I do understand the lawyer was pressed for time, so perhaps a thorough investigation was not possible. But the absolute certainty with which he dismisses the allegations made by Gotzsche smacks of obvious bias and lack of independence. The report should have stated he did not find evidence to substantiate the claims, but further investigation would be prudent.
- Let us take some time to appreciate the nature of the complaints against Dr. Gotzsche. We will look at just the three most recent complaints. A common theme of these complaints is they are not sincere. One of the complaints was in the form of a tweet. The tweet complains about Dr. Gotzsche listing his Cochrane position when advertising a course on psychiatric drug withdrawal, and also the use of a Cochrane email address for responses. Dr. Gotzsche’s response made clear that he used Cochrane email because the event related to a Cochrane review and future work of the Nordic Centre. And listing his position at Cochrane does not violate anything anyway. But what is notable here is the clear motivation for this tweet: the person who sent this is unhappy that Dr. Gotzsche is holding this seminar. This tweet never resulted in a formal complaint, and even Cochrane’s CEO eventually conceded it did not violate the spokesperson policy.The second complaint, which was a formal complaint, is worse. This complaint was made by a physician who participated in a homicide trial as a witness for the state while Dr. Gotzsche was a witness for the defense. Notably, no complaint was made about Dr. Gotzsche until two years after the trial. And this complaint was made after Dr. Gotzsche had filed a formal case against the physician with the disciplinary court.Dr. Gotzsche’s response to the complaint sets out the egregious behavior by this doctor that prompted his disciplinary complaint. During the trial, this doctor called an opposing expert witness (not Dr. Gotzsche) a “charlatan”. The court reprimanded him for this behavior. Further, Dr. Gotzsche says the doctor improperly attempted to influence the judicial process, and the Public Prosecution Service said his actions were criminal offenses. Finally, this doctor circulated a note in court that alleged Dr. Gotzsche had become mentally ill and even cited his “professional opinion” that Dr. Gotzsche needed to be evaluated for mental illness.
So, it is clear the complaint is motivated by anger and retaliation against Dr. Gotzsche for filing his complaint about the doctor’s own despicable behavior. It is difficult to take the concerns in the complaint seriously when they were apparently not enough to generate a complaint until Dr. Gotzsche filed a complaint against the physician, and when that physician’s behavior was so fundamentally unethical.

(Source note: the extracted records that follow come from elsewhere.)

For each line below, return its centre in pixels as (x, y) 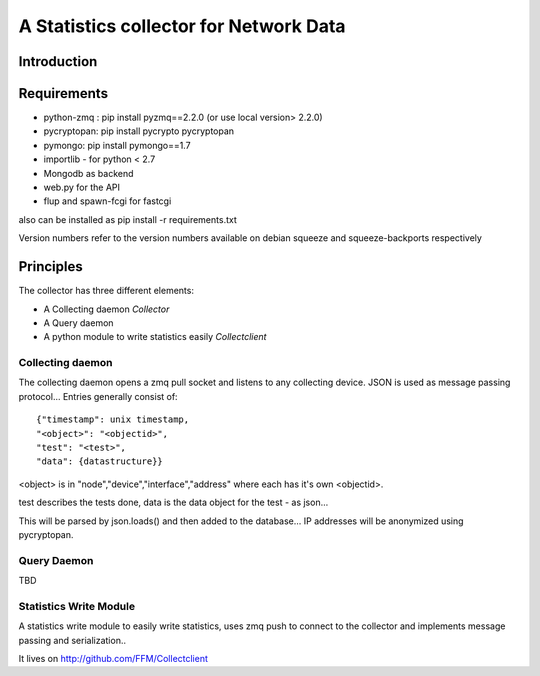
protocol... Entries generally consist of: (98, 396)
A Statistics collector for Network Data (182, 26)
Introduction (58, 61)
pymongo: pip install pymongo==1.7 (117, 145)
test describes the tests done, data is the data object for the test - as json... (173, 502)
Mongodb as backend (88, 173)
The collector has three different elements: (106, 291)
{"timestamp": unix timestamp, (113, 419)
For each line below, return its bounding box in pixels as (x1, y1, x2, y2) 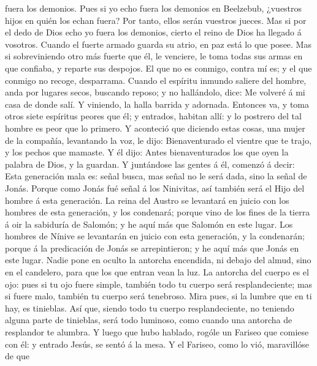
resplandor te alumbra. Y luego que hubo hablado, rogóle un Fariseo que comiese (5, 326, 309, 338)
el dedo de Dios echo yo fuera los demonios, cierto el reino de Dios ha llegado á (5, 26, 302, 39)
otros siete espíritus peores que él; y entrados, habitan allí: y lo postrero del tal (5, 110, 302, 122)
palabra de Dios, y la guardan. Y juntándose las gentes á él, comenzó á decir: (5, 157, 295, 170)
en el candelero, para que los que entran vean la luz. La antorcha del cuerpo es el (5, 266, 309, 278)
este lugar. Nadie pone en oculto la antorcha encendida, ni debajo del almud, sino (5, 253, 311, 266)
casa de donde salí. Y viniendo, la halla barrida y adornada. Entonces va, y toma (5, 97, 310, 110)
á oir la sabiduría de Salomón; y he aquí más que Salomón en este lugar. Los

The third complaint is possibly as egregious as the second. In this case Gotzsche sent a letter asking for information on the deaths of youths [NOTE: Edited to change “children” to the more accurate “youths” in several places] in a long running antipsychotic trial. The number of deaths were reported with three different amounts. And the causes of death were apparently not reported. Dr. Gotzsche was asking for that information.
First, I will note that asking a question privately on company letterhead does not seem like a “spokesperson” role at all. What is the idea he is conveying by asking this question? That Cochrane cares about dead youths? Apparently the CEO of Cochrane feels it is essential to make sure everyone knows Cochrane takes no position on the issue of young people dying in clinical trials.
Second, this complaint was not even about the spokesperson policy. This complaint was made on the basis that Gotzsche is “biased” and not an independent researcher, and that makes Cochrane look bad. Apparently, Fuller Torrey will not trust any Cochrane reviews after receiving an inquiry about dead youths from a member of Cochrane. Well, I am not sure Fuller Torrey has read many Cochrane reviews anyway. He is not exactly a shining example of evidence based medicine in action. But of note here is that the Cochrane CEO transformed this complaint into an issue about the spokesperson policy (and was proven wrong).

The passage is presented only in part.